Aim of the task = Print exactly the lines from the one containing "Running an ensemble [88, 20]" through the last line of the records below, both included, and nothing else; omit any pictures.

Provided entries =
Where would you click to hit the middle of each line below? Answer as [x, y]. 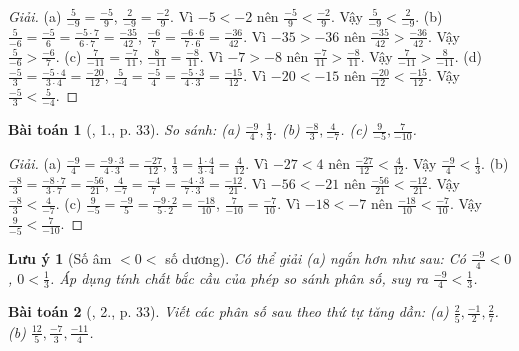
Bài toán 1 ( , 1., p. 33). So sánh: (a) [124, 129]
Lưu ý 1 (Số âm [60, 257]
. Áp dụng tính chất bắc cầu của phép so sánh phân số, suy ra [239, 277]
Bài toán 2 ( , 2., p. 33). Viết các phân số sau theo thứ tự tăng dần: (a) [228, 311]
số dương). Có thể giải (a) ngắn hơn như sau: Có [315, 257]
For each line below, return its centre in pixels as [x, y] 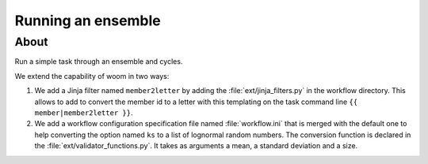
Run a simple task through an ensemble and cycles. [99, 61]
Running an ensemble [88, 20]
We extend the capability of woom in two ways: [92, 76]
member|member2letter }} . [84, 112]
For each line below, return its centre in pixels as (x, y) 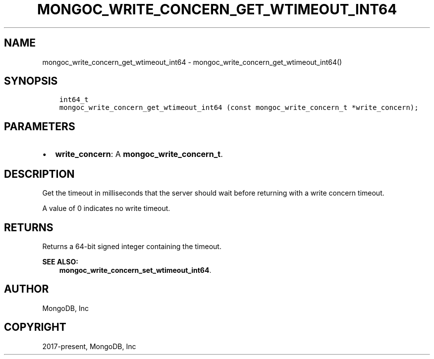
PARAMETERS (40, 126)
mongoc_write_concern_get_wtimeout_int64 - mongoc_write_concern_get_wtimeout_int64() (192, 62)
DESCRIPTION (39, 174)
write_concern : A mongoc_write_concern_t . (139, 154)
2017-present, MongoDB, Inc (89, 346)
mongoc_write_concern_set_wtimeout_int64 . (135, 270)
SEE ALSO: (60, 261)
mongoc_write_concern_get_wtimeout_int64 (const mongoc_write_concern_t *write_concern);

Output below =
Running an ensemble [88, 20]
We extend the capability of woom in two ways: [92, 76]
member|member2letter }} . [84, 112]
For each line below, return its centre in pixels as (x, y) 
PARAMETERS (40, 126)
mongoc_write_concern_get_wtimeout_int64 - mongoc_write_concern_get_wtimeout_int64() (192, 62)
DESCRIPTION (39, 174)
write_concern : A mongoc_write_concern_t . (139, 154)
2017-present, MongoDB, Inc (89, 346)
mongoc_write_concern_set_wtimeout_int64 . (135, 270)
SEE ALSO: (60, 261)
mongoc_write_concern_get_wtimeout_int64 (const mongoc_write_concern_t *write_concern);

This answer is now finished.